Malpractice and Product Liability Litigation may Merge in 2030.

Litigation may simply become more complex. In fact, doctors will be sued by patients along with creators of health apps, health data centers, data carriers, device or drug manufacturers, subjects who feed data to 3D printers or who analyze and monitor data processed by devices. It will be increasingly harder to disentangle doctors’ negligence with liability of med-tech, diagnostic or pharma companies. Litigation will rely even more heavily on the opinion of court appointed experts, who will need to be a panel of specialists with bioengineering, medical and information technology skills.

Two classes of doctors will probably emerge, even more distinctively than before: doctors who follow protocols suggested by computers, whose tasks will become closer to those of paramedics, and doctors engaged in research who write protocols that will bind other doctors. The first class will probably see a reduction in its freedom to make medical choices, but may be increasingly shielded from medical malpractice litigation. The protocol-writing doctors will work even more closely with the industry that designs, tests and manufactures medical technology.

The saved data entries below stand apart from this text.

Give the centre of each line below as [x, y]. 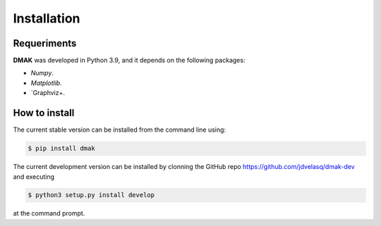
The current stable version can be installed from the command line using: [119, 130]
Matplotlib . [47, 83]
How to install [44, 113]
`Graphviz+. [48, 93]
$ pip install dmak [61, 149]
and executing [34, 177]
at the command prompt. [49, 213]
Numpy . [42, 73]
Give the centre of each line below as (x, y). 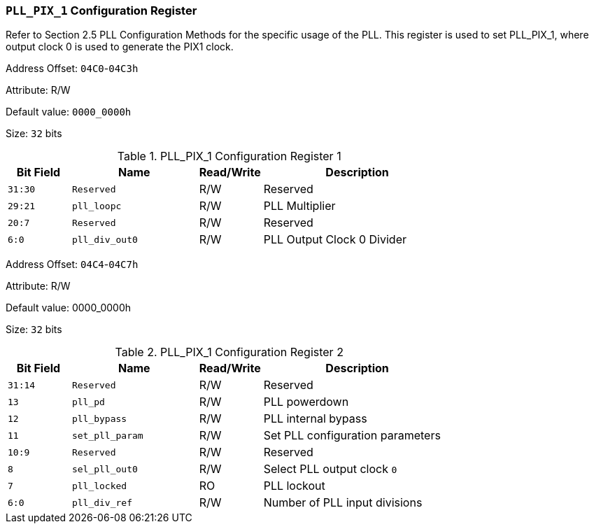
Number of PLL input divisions (343, 503)
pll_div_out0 (105, 239)
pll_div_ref (102, 502)
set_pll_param (107, 435)
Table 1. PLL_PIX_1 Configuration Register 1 (229, 156)
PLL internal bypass (315, 419)
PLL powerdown (306, 402)
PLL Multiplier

Watch Out for the Paradox of Automation!

As this very interesting article (based on an analysis of the 2009 crash of Air France Flight 447, which killed 228 people) suggests, the so called “Paradox of Automation” could come into play. Tim Harford, the author, explains it as follows: “First, automatic systems accommodate incompetence by being easy to operate and by automatically correcting mistakes. Because of this, an inexpert operator can function for a long time before his lack of skill becomes apparent – his incompetence is a hidden weakness that can persist almost indefinitely. Second, even if operators are expert, automatic systems erode their skills by removing the need for practice. Third, automatic systems tend to fail either in unusual situations or in ways that produce unusual situations, requiring a particularly skilful response. A more capable and reliable automatic system makes the situation worse.

Technology that babysits doctors may ultimately weaken their skills. While automated devices may limit small errors, they may “create the opportunities for large ones”.

Conclusions.

Technology surely helps, who could deny that? But a messianic hope that technology will propel us into a risk-free, error-free and… malpractice-free world is a simplistic approach that is plain wrong.